EXERCISE PROMPT: Your answer should be the exact lines of the data below from the one containing "Keller conjectured the" through the one containing "also known as"; please include nothing else.

SUPPLIED RECORDS:
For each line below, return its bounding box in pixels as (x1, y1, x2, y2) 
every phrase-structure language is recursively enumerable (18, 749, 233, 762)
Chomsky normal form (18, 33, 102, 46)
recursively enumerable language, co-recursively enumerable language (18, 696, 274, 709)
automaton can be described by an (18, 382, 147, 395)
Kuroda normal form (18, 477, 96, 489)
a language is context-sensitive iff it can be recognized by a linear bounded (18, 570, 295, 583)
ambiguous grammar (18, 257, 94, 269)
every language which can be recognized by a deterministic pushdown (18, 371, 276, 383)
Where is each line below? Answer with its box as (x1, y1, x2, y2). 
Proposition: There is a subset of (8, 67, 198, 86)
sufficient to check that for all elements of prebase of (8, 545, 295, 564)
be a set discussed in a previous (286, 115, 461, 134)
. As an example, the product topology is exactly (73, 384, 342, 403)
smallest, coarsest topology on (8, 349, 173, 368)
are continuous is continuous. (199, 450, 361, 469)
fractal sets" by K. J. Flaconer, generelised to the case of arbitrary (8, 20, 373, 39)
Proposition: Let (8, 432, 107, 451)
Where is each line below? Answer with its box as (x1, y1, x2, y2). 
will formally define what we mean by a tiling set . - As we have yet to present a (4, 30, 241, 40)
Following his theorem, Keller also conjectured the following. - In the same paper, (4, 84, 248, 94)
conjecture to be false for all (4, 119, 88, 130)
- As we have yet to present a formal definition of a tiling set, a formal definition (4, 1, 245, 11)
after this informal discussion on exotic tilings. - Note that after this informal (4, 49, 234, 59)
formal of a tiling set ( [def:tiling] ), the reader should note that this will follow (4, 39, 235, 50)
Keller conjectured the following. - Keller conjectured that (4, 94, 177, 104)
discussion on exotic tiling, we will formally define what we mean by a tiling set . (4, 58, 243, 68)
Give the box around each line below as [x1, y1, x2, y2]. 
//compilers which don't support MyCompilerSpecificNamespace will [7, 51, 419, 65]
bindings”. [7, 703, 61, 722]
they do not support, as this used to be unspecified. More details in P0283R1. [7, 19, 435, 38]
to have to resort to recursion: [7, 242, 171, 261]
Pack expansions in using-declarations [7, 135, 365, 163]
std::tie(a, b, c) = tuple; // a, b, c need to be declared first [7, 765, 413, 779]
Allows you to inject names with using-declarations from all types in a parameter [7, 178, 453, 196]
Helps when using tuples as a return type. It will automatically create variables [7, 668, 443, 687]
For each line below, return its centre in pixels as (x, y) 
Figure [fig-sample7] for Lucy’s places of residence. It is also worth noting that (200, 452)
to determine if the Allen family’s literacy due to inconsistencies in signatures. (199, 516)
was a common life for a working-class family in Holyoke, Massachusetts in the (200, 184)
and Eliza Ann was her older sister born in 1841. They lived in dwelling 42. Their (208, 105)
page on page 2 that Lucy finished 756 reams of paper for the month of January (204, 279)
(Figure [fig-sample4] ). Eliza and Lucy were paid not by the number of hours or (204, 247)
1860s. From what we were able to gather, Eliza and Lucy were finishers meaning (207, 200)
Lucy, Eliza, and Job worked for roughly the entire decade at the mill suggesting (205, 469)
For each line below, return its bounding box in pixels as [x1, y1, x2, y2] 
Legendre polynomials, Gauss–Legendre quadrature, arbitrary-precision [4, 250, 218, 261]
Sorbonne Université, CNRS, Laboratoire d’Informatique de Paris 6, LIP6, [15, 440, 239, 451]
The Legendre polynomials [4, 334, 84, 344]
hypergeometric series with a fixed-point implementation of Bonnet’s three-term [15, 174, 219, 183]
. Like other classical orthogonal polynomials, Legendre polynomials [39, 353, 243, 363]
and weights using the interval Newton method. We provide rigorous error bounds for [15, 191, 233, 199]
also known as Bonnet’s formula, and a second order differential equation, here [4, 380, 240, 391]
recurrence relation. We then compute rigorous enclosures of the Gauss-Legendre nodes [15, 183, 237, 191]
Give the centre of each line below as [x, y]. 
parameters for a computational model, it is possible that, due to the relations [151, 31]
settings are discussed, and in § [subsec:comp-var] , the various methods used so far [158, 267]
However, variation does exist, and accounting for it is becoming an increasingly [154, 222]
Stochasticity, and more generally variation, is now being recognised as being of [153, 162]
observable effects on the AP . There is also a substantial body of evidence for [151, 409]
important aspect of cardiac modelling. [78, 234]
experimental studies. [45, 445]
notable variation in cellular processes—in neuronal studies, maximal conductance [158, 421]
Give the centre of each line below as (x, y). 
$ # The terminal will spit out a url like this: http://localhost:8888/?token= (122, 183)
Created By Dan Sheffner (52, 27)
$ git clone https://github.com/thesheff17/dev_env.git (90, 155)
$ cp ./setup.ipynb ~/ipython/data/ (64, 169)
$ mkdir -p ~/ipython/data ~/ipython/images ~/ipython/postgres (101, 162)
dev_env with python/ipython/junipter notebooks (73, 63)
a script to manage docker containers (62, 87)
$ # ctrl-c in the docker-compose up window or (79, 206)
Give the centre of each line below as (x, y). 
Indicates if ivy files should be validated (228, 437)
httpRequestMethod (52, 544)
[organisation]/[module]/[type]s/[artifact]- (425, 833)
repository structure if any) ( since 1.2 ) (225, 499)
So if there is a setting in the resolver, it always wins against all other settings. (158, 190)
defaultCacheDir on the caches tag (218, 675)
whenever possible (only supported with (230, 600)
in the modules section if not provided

EXERCISE ANSWER:
Keller conjectured the following. - Keller conjectured that (4, 94, 177, 104)
discussion on exotic tiling, we will formally define what we mean by a tiling set . (4, 58, 243, 68)
Give the box around each line below as [x1, y1, x2, y2]. 
//compilers which don't support MyCompilerSpecificNamespace will [7, 51, 419, 65]
bindings”. [7, 703, 61, 722]
they do not support, as this used to be unspecified. More details in P0283R1. [7, 19, 435, 38]
to have to resort to recursion: [7, 242, 171, 261]
Pack expansions in using-declarations [7, 135, 365, 163]
std::tie(a, b, c) = tuple; // a, b, c need to be declared first [7, 765, 413, 779]
Allows you to inject names with using-declarations from all types in a parameter [7, 178, 453, 196]
Helps when using tuples as a return type. It will automatically create variables [7, 668, 443, 687]
For each line below, return its centre in pixels as (x, y) 
Figure [fig-sample7] for Lucy’s places of residence. It is also worth noting that (200, 452)
to determine if the Allen family’s literacy due to inconsistencies in signatures. (199, 516)
was a common life for a working-class family in Holyoke, Massachusetts in the (200, 184)
and Eliza Ann was her older sister born in 1841. They lived in dwelling 42. Their (208, 105)
page on page 2 that Lucy finished 756 reams of paper for the month of January (204, 279)
(Figure [fig-sample4] ). Eliza and Lucy were paid not by the number of hours or (204, 247)
1860s. From what we were able to gather, Eliza and Lucy were finishers meaning (207, 200)
Lucy, Eliza, and Job worked for roughly the entire decade at the mill suggesting (205, 469)
For each line below, return its bounding box in pixels as [x1, y1, x2, y2] 
Legendre polynomials, Gauss–Legendre quadrature, arbitrary-precision [4, 250, 218, 261]
Sorbonne Université, CNRS, Laboratoire d’Informatique de Paris 6, LIP6, [15, 440, 239, 451]
The Legendre polynomials [4, 334, 84, 344]
hypergeometric series with a fixed-point implementation of Bonnet’s three-term [15, 174, 219, 183]
. Like other classical orthogonal polynomials, Legendre polynomials [39, 353, 243, 363]
and weights using the interval Newton method. We provide rigorous error bounds for [15, 191, 233, 199]
also known as Bonnet’s formula, and a second order differential equation, here [4, 380, 240, 391]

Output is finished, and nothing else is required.